In this project, we successfully tackled a binary classification problem with a highly imbalanced dataset.

**Here's a summary of what we did and learned:**

1.  **Problem:** We started with a credit card fraud dataset where fraudulent transactions were very rare (0.17%).
2.  **Baseline Model:** Our initial Logistic Regression model was good at identifying non-fraud cases but failed to detect a large portion of the actual frauds (low recall).
3.  **Oversampling:** We used an advanced oversampling technique, ADASYN, to create synthetic data for the minority class. This balanced our training data.
4.  **Improved Model:** The model trained on the balanced data showed a massive improvement in **recall** (from 61% to 92%), meaning it could now identify most of the fraudulent transactions. This came at the cost of lower precision, which is a common trade-off.
5.  **Explainable AI (XAI):** Using SHAP, we were able to look inside our model. We found which features were most important for detecting fraud (`V14`, `V12`, `V10`) and confirmed that our synthetic data was realistic and helped the model learn better.

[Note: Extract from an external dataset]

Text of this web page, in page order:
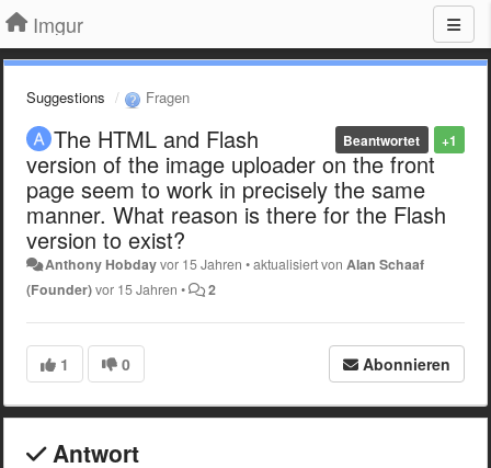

**In simple English:** We taught our computer to be a better fraud detective. At first, it was too cautious and missed many crimes. So, we showed it more examples of what fraud looks like (even creating some fake ones that looked real). After that, it became much better at catching the bad guys, even though it sometimes raised a false alarm. We also used a special tool (SHAP) to ask our computer *why* it thought a transaction was fraudulent, making its decisions easier to trust.